Two Vector Fields

Let's now turn to the case of two vector fields. We now consider the Modulus field again and thus (when $a=1$) we are left with two constraints on four possible charges. It is not very interesting to look at singly charged solutions because they will be the same as the previous one vector field solution. So we'll focus on dyonic solutions and first keep the extra parameter $a$. Let's see what happens when we use the form of the metric from eq.5.16 and the electric vector fields (eq.5.17) and put this in the equation for $R_{tt}$ (first equation of eq.5.4)

$$(\lambda ' R^2)' = {\textstyle{1\over 2}}\left\{ (c_A^2 + c_B^2) e^{-a\phi} + (G_A^2 + G_B^2) e^{a\phi} \right\} R^{-2}$$

In the previous case we used this equation to express the index $b$ in the 'known' index $a$. But now we find much more restricting conditions:

$$2 a \sqrt{b(1-b)} = b \land 2 a \sqrt{b(1-b)} = 1 - b$$

$$\mbox{so} \quad b = {\textstyle{1\over 2}} \mbox{and} a=\pm 1 \enspace !$$

This means we can only find a doubly charged solution for $a=\pm 1$.

This is the proof we promised for the fact that dyonic solutions only exist for $a=1$ ($a=-1$ is the same as $\phi \rightarrow -\phi$, so it corresponds to the purely magnetic case). This proof is given in the case of two vector fields but is equally valid for the case of one vector field.

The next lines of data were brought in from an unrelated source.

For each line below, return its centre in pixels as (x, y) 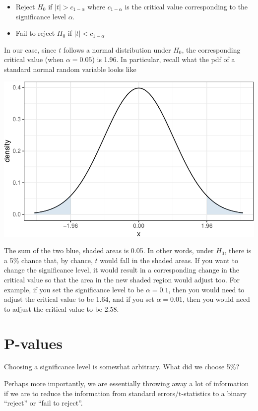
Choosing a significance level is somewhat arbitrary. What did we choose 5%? (122, 367)
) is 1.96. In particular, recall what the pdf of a (163, 59)
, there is (238, 250)
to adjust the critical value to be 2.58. (62, 308)
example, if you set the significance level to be (74, 289)
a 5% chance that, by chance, (48, 260)
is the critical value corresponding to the (186, 6)
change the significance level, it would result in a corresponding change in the (122, 270)
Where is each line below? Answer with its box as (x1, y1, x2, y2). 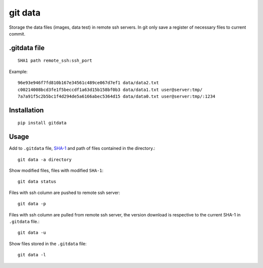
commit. (9, 31, 25, 36)
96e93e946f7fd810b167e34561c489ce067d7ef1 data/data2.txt (18, 80, 159, 86)
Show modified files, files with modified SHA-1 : (9, 168, 104, 173)
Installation (9, 106, 44, 114)
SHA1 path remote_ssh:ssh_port (18, 58, 93, 63)
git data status (18, 179, 56, 184)
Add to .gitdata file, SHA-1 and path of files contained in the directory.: (9, 145, 155, 151)
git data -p (18, 201, 46, 207)
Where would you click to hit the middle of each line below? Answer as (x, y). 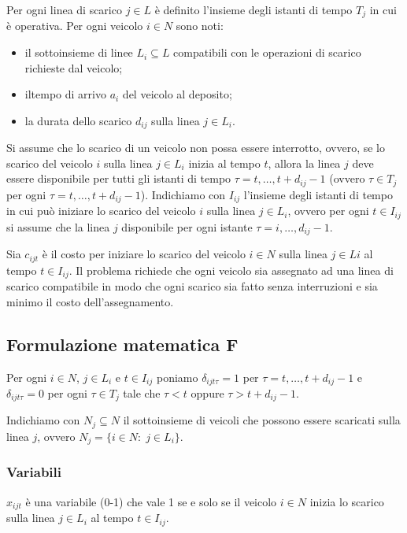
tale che (142, 393)
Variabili (34, 472)
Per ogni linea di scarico (64, 9)
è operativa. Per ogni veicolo (75, 26)
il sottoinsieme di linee (79, 52)
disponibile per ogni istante (187, 226)
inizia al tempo (224, 163)
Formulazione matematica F (122, 344)
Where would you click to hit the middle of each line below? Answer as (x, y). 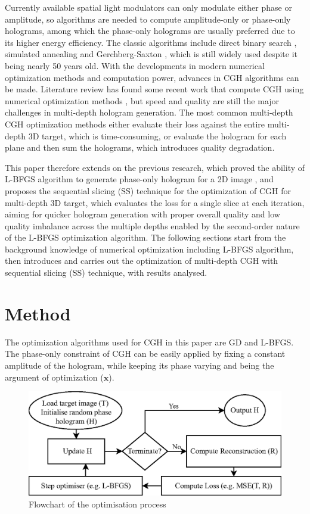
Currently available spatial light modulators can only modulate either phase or (148, 7)
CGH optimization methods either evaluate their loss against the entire (135, 124)
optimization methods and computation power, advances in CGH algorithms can (152, 77)
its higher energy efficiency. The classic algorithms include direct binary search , (151, 42)
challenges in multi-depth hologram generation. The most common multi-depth (149, 112)
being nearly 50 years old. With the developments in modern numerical (135, 65)
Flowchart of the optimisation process (97, 504)
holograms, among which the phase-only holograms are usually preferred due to (150, 31)

So, from now one we take $a$ to be one and thus consider the string effective action again. Under the same assumptions as in the one vector field case we can solve the equations and we find the dyonic two vector field solution

$$R^2 (r) = r^2 - \Sigma^2 \, ,$$ (5.21)

$$\lambda (r) = \frac{(r-r_+)(r-r_-)}{r^2 - \Sigma^2} \, ,$$ (5.22)

$$e^\phi = e^{\phi_0} \frac{r+\Sigma}{r-\Sigma} \qquad \Delta_{\phi}=2\Sigma \,$$ (5.23)

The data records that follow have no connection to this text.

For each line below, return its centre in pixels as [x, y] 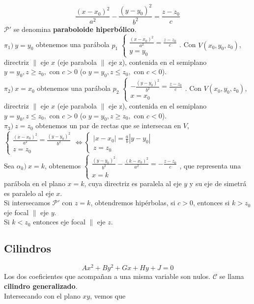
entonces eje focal [59, 222]
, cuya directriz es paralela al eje [133, 183]
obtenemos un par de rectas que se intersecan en [108, 125]
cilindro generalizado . [41, 286]
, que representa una [210, 165]
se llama [232, 276]
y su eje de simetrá [218, 183]
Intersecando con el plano [42, 295]
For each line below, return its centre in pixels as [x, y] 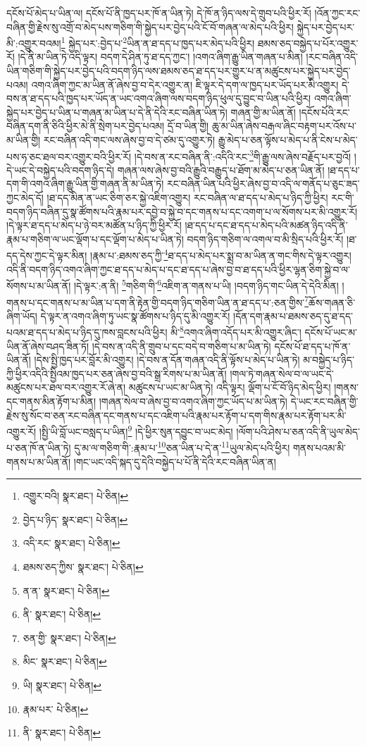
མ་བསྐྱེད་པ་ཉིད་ [329, 360]
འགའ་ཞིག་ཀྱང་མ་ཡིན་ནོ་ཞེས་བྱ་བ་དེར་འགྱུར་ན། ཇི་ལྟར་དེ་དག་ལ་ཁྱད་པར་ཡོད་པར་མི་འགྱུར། [185, 84]
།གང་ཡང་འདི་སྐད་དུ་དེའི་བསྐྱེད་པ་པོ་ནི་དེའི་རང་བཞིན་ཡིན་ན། [175, 461]
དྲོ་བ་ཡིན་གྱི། [188, 126]
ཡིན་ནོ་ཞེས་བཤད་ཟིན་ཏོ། [48, 346]
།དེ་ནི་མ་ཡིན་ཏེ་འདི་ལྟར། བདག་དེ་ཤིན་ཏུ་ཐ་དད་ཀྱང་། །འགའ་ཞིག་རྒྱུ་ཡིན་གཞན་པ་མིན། [160, 57]
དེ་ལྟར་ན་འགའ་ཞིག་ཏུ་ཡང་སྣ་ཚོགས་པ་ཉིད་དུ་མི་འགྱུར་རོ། [135, 315]
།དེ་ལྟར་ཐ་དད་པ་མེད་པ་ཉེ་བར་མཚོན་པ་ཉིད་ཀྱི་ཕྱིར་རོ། [94, 225]
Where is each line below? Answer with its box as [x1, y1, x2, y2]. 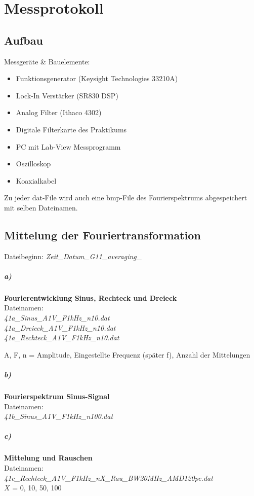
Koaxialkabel [16, 175, 57, 186]
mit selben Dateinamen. [4, 202, 78, 212]
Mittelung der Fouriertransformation [4, 227, 201, 242]
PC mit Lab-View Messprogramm [16, 141, 121, 152]
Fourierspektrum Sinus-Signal [4, 391, 110, 401]
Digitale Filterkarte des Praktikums [16, 124, 127, 134]
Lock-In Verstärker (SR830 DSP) [16, 90, 118, 100]
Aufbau [4, 32, 43, 48]
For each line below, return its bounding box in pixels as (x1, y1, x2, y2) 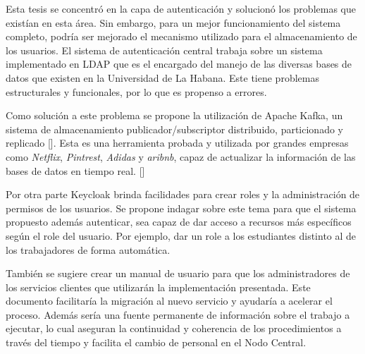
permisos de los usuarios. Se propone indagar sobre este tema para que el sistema (6, 200, 357, 215)
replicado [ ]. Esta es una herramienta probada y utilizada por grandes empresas (6, 135, 349, 150)
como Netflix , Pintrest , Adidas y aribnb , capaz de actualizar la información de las (6, 149, 356, 164)
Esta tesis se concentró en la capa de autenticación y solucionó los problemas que (6, 1, 356, 16)
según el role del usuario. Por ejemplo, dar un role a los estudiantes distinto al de (6, 228, 357, 243)
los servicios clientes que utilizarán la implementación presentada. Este (6, 279, 311, 294)
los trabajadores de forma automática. (6, 242, 171, 257)
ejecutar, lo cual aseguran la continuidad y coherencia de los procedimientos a (6, 321, 342, 336)

where $\Delta_{\phi}$ is the Dilaton scalar charge defined through it's one over $r$ behaviour at infinity. The metric parameters must be expressed in terms of the mass an charges as follows

$$\Sigma ( r_+ + r_- ) = {\textstyle{1\over 4}}\left[ (c_A^2+c_B^2) e^{-\phi_0} - (G_A^2+G_B^2) e^{\phi_0} \right] \, ,$$ (5.24)

$$\Sigma^2 + r_+r_- = {\textstyle{1\over 4}}\left[ (c_A^2+c_B^2) e^{-\phi_0} + (G_A^2+G_B^2) e^{\phi_0} \right] \, ,$$ (5.25)

and

$$Q_{A(B)} = Q_{A(B)} e^{-\phi_0} \quad \mbox{and} \quad 2M = r_+ + r_- \, .$$

This $M$ can again be interpreted as the mass.

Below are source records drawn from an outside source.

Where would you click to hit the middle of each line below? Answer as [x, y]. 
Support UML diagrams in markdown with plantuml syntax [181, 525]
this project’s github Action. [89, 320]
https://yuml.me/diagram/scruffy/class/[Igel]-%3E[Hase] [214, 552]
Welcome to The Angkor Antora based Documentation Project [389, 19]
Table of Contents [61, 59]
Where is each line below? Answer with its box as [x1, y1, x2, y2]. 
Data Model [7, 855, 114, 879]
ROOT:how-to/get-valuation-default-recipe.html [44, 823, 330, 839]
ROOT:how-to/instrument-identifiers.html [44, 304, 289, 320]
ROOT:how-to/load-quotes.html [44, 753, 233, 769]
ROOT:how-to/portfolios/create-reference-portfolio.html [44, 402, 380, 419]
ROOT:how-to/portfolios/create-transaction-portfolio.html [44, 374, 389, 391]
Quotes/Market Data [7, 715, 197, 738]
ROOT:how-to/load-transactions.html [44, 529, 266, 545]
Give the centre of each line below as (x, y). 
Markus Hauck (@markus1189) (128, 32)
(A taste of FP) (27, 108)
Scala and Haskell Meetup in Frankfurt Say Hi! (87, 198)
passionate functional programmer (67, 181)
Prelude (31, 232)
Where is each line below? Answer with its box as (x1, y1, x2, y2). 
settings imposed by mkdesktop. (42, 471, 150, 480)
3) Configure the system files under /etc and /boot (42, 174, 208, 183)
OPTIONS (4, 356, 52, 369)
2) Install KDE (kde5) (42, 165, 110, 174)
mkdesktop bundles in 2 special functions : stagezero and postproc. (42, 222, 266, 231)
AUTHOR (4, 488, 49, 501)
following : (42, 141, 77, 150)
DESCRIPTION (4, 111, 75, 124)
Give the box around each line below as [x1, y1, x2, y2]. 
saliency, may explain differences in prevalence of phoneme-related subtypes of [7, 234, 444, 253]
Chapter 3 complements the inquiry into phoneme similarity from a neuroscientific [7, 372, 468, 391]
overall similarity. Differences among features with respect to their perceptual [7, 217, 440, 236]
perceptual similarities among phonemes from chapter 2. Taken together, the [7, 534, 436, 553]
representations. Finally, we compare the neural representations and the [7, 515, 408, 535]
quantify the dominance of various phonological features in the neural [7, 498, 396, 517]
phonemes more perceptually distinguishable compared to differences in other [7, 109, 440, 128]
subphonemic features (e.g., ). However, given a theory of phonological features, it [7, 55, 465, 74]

When we consider purely electric or magnetic solutions the solution reduces to the one vector field case (just work out the parameter relations and shift the solution in $r$). So the one vector field solution can be obtained from this more general dyonic solution.

Until now we explicitly wrote the Dilaton solutions multiplied with a constant, the Dilaton value at infinity. From now on we will take this value to be one. Afterwards it is always possible to consider other Dilaton values at infinity, just by identifying the squared electromagnetic charges as the previous ones multiplied with the Dilaton value at infinity ( $\phi \rightarrow \phi +\phi_0$, $F^2 \rightarrow e^{\phi_0} F^2$, this is a symmetry of the action and this transformation is a subgroup of the $SL(2,R)$ symmetry group).